I have recently decided to create a parser of SMTP addresses (RFC 5321) in ragel. Therefore, I have implemented the basic grammar using it in rspamd: smtp_address.rl.
Ragel has three modes of code generation:
Initially, I thought that goto driven mode is not very friendly for the modern CPU. However, I decided to perform some performance tests. I've used the ragel generated code to parse 100K of email addresses all in the form of '<@domain1,@domain2:addr%d@example.com>'. Yes, this is a valid SMTP address (counting that %d is replaced with some number) and this enforces the most of state machine to be used.

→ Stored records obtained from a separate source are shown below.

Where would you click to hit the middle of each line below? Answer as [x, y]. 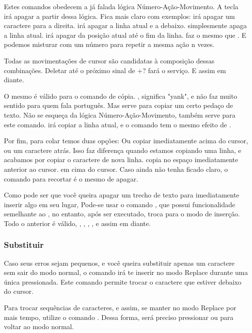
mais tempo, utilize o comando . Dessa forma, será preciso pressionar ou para [119, 317]
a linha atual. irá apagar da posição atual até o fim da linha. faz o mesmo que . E [125, 35]
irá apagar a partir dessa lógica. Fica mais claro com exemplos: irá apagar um [119, 16]
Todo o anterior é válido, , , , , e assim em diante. [78, 223]
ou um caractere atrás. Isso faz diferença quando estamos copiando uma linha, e [123, 150]
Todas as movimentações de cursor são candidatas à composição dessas [109, 60]
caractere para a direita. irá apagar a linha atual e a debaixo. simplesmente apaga [126, 25]
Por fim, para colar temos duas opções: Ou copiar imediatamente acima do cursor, [126, 141]
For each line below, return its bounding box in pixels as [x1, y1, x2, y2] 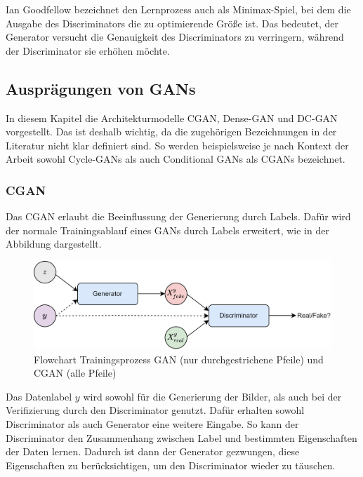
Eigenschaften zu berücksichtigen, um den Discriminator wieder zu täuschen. [6, 457, 336, 472]
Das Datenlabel [6, 389, 72, 403]
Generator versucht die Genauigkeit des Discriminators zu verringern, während [6, 29, 344, 44]
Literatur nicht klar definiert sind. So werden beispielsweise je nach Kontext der [6, 137, 349, 152]
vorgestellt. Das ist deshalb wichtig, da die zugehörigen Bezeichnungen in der [6, 124, 337, 139]
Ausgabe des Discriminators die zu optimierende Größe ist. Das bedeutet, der [6, 15, 339, 30]
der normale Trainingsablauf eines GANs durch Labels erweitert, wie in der [6, 222, 329, 237]
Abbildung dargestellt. [6, 236, 102, 251]
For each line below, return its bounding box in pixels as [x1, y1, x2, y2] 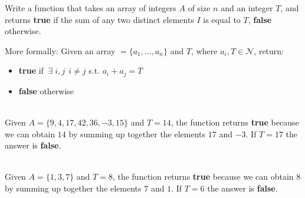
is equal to [203, 13, 241, 25]
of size [188, 2, 211, 14]
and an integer [221, 2, 273, 14]
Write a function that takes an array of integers [5, 2, 176, 14]
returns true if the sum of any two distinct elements [5, 13, 194, 25]
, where [191, 44, 218, 57]
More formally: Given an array [5, 44, 116, 57]
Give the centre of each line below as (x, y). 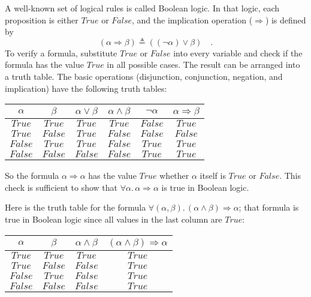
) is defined (286, 19)
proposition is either (42, 19)
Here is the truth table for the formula (76, 207)
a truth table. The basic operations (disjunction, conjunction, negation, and (144, 76)
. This (290, 175)
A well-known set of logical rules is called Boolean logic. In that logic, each (142, 8)
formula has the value (44, 64)
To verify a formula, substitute (61, 52)
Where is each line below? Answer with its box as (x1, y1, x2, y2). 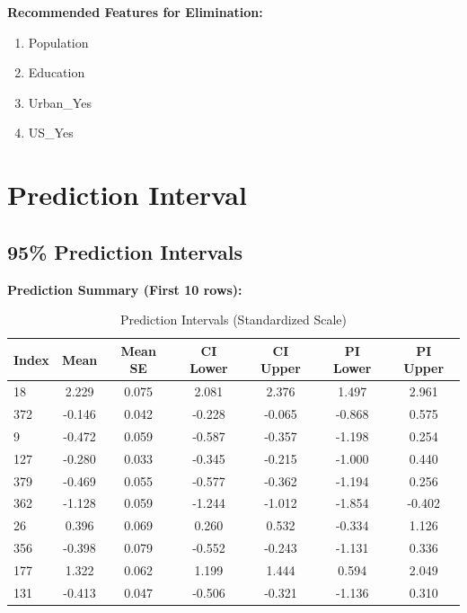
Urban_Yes (28, 93, 92, 111)
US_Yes (28, 123, 74, 142)
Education (28, 63, 85, 82)
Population (28, 32, 89, 51)
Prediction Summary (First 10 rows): (7, 280, 242, 298)
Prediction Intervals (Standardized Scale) (119, 310, 348, 329)
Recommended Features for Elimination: (7, 3, 263, 21)
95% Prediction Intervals (7, 237, 242, 265)

Here are results from 30 measurements using -O0 optimization level:
And with heavy optimizations - -O3 -march=native
Tests were performed on my macbook with Haswell CPU. Compiler - clang-3.8.
As you can see, T mode is the slowest and G mode is the winner. F mode has shown the intermediate results. However, the generated code size for G mode is the largest among these options and F mode is the winner in this case. On the other hand, F mode is not suitable for wide input alphabet mode.
Ragel has three modes of code generation:
- Table driven (T mode) - all states are pushed into one table and transitions are calculated using the next state and the input character performing states table lookup depending on the current state
- Alphabet driven (F mode) - same as previous but states are searched using the current character as index
- Goto driven mode - no tables are created but there are really many goto statements in the code
Initially, I thought that goto driven mode is not very friendly for the modern CPU. However, I decided to perform some performance tests. I've used the ragel generated code to parse 100K of email addresses all in the form of '<@domain1,@domain2:addr%d@example.com>'. Yes, this is a valid SMTP address (counting that %d is replaced with some number) and this enforces the most of state machine to be used.
Here are results from 30 measurements using -O0 optimization level:
And with heavy optimizations - -O3 -march=native
Tests were performed on my macbook with Haswell CPU. Compiler - clang-3.8.
As you can see, T mode is the slowest and G mode is the winner. F mode has shown the intermediate results. However, the generated code size for G mode is the largest among these options and F mode is the winner in this case. On the other hand, F mode is not suitable for wide input alphabet mode.
Casino, Golf & Racing | Jackson County, SD
ReplyDeleteFor 여주 출장샵 more information 화성 출장샵 on golf 군산 출장마사지 and 인천광역 출장샵 betting, visit 김포 출장안마 www.jacksoncounty.com/casinos/golf-and-racing.